Rhyme and Resist
Organizing the Hip-Hop Generation
Each generation must out of relative obscurity discover its mission, fulfill it, or betray it.
--Frantz Fanon, The Wretched of the Earth
I have stood in a meeting with hundreds of youngsters and joined in while they sang, "Ain't Gonna Let Nobody Turn Me Around." It's not just a song; it is resolve. A few minutes later, I have seen those same youngsters refuse to turn around before a pugnacious Bull Connor in command of men armed with power hoses. These songs bind us together, give us courage together, help us march together.
--Martin Luther King Jr., Why We Can't Wait
"You'll turn around if they put you in jail," a young black man quips to a peer as counselor LaTosha Brown belts out the classic freedom song.
It's the kickoff of the 21st Century Youth Leadership Movement's annual winter summit, held last December at Tuskegee University in Alabama. In 1985 former SNCC activists and their children founded 21st Century on the anniversary of the Selma marches, which ushered in the 1965 Voting Rights Act. Three times a year the group convenes camps to teach movement history to a generation with little appreciation of its accomplishments. They've heard of sit-ins but little of SNCC. Media soundbites provide piecemeal knowledge of Malcolm X and Martin Luther King, but who was Ella Baker? 21st Century seeks to fill in the gaps before this generation slips through. Yet the paradoxical pull of preparing for the future by building a bridge to the past reveals just how wide the chasm has grown.
"When spirits got low, the people would sing," Brown explains: "The one thing we did right/Was the day we started to fight/Keep your eyes on the prize/Oh, Lord." Her rich contralto, all by itself, sounds like the blended harmonies of Sweet Honey in the Rock, but it's not stirring this crowd of 150 Southern youth. Two fresh-faced assistants bound on stage to join in like cheerleaders at a pep rally. Most of the others, however, take their cues from the older teens, slouched in their seats in an exaggerated posture of cool repose. Brown hits closer to their sensibilities when she resorts to funk. "Say it loud," she calls. "I'm black and I'm proud," they respond. But a brash cry from the back of the room speaks more to their hearts. "Can we sing some Tupac?" Another cracks, "Y'all wanna hear some Busta Rhymes?"
By the weekend's close, 21st Century co-founder Rose Sanders is voicing a sentiment activists who work with young people increasingly share. "Without hip-hop," says Sanders, 53, "I don't see how we can connect with today's youth."

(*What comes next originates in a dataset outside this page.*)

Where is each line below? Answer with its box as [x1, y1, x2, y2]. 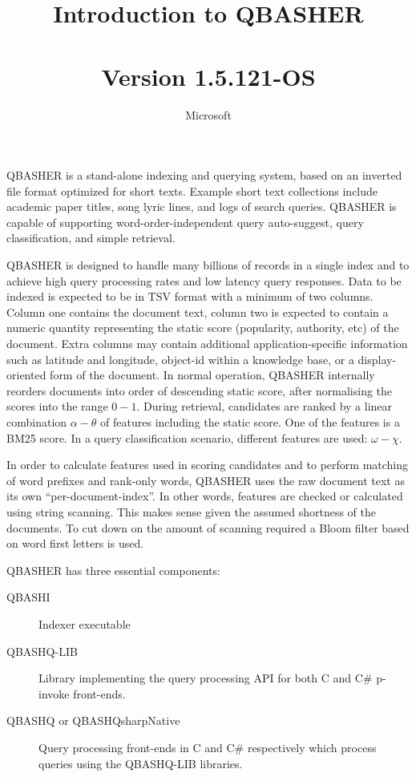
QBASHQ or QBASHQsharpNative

In Hiphop America, cultural critic Nelson George writes that this post-civil rights generation may be the first black Americans to experience nostalgia. Although it's proverbial that you can't miss what you never had, or what never truly was, romantic notions of past black unity and struggle--despite the state violence that created the sense of community--magnify the despair of present realities. Public schools are almost as segregated today as at the time of the 1954 Brown v. Board of Education ruling. "Jail, no bail"--the civil-disobedience tactic used by sixties activists to dismantle Southern apartheid--could just as easily refer to the contemporary incarceration epidemic, ushered in by mandatory minimum sentencing, three-strikes-you're-out laws and the "war on drugs." The voter registration campaigns for which many Southern blacks lost jobs, land and lives are now mocked by the fact that 13 percent of African-American men--1.4 million citizens--cannot vote because of criminal records meted out by a justice system proven to be neither blind nor just.

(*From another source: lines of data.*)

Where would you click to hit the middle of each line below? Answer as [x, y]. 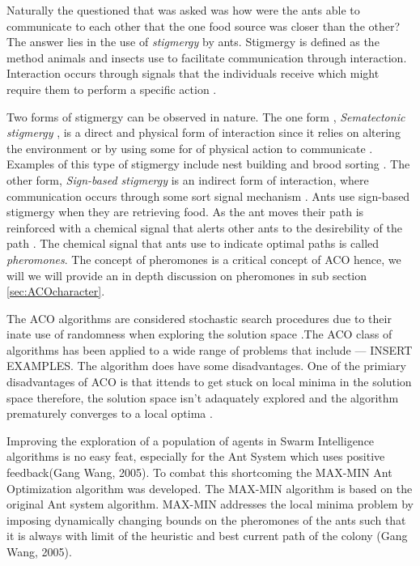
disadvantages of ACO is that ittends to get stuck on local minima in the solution [209, 382]
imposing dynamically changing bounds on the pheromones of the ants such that [206, 519]
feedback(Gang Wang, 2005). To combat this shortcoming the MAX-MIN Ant [199, 472]
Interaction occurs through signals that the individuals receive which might [193, 73]
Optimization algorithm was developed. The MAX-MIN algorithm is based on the [210, 488]
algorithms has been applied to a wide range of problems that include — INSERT [210, 349]
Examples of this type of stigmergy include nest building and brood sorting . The [208, 164]
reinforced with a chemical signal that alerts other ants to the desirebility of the [204, 227]

Hip-hop was created in the mid-seventies as black social movements quieted down, replaced by electoral politics. It has deep sixties cultural and political roots; Gil Scott-Heron and The Last Poets are considered the forebears of rap. But once the institutions that supported radical movements collapsed or turned their attention elsewhere, the seeds of hip-hop were left to germinate in American society at large--fed by its materialism, misogyny and a new, more insidious kind of state violence.
Under the watch of a new establishment of black and Latino elected officials, funding for youth services, arts programs and community centers was cut while juvenile detention centers and prisons grew. Public schools became way stations warehousing youth until they were of prison age. Drugs and the violence they attract seeped into the vacuum that joblessness left. Nowhere was this decay more evident than in the South Bronx, which came to symbolize urban blight the way Bull Connor's Birmingham epitomized American racism--and black and Latino youth in the Boogie Down made it difficult for society to pretend that it didn't see them.